**TO DO:** With no words added or dropped, transcribe the listing that follows.
(DATASET begins)
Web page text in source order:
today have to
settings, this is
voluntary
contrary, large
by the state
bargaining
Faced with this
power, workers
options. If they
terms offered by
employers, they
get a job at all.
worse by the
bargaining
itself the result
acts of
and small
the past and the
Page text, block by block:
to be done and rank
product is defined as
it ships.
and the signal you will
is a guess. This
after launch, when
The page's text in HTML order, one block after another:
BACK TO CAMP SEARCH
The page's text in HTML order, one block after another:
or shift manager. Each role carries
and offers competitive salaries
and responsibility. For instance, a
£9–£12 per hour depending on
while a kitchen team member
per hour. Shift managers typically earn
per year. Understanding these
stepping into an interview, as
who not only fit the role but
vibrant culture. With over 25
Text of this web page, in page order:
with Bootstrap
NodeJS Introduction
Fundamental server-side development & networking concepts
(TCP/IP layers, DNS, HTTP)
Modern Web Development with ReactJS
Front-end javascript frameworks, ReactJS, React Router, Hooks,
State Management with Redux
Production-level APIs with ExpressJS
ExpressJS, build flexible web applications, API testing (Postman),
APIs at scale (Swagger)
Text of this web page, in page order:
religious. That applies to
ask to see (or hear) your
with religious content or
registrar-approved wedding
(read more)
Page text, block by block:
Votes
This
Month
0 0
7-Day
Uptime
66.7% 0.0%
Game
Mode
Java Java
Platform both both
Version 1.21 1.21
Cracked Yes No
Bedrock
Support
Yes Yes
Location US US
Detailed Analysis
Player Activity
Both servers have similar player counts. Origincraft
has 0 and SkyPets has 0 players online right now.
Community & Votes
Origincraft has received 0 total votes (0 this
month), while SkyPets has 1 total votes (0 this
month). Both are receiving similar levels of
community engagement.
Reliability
(DATASET ends)
**EXERCISE RESPONSE:**
Web page text in source order:
today have to
settings, this is
voluntary
contrary, large
by the state
bargaining
Faced with this
power, workers
options. If they
terms offered by
employers, they
get a job at all.
worse by the
bargaining
itself the result
acts of
and small
the past and the
Page text, block by block:
to be done and rank
product is defined as
it ships.
and the signal you will
is a guess. This
after launch, when
The page's text in HTML order, one block after another:
BACK TO CAMP SEARCH
The page's text in HTML order, one block after another:
or shift manager. Each role carries
and offers competitive salaries
and responsibility. For instance, a
£9–£12 per hour depending on
while a kitchen team member
per hour. Shift managers typically earn
per year. Understanding these
stepping into an interview, as
who not only fit the role but
vibrant culture. With over 25
Text of this web page, in page order:
with Bootstrap
NodeJS Introduction
Fundamental server-side development & networking concepts
(TCP/IP layers, DNS, HTTP)
Modern Web Development with ReactJS
Front-end javascript frameworks, ReactJS, React Router, Hooks,
State Management with Redux
Production-level APIs with ExpressJS
ExpressJS, build flexible web applications, API testing (Postman),
APIs at scale (Swagger)
Text of this web page, in page order:
religious. That applies to
ask to see (or hear) your
with religious content or
registrar-approved wedding
(read more)
Page text, block by block:
Votes
This
Month
0 0
7-Day
Uptime
66.7% 0.0%
Game
Mode
Java Java
Platform both both
Version 1.21 1.21
Cracked Yes No
Bedrock
Support
Yes Yes
Location US US
Detailed Analysis
Player Activity
Both servers have similar player counts. Origincraft
has 0 and SkyPets has 0 players online right now.
Community & Votes
Origincraft has received 0 total votes (0 this
month), while SkyPets has 1 total votes (0 this
month). Both are receiving similar levels of
community engagement.
Reliability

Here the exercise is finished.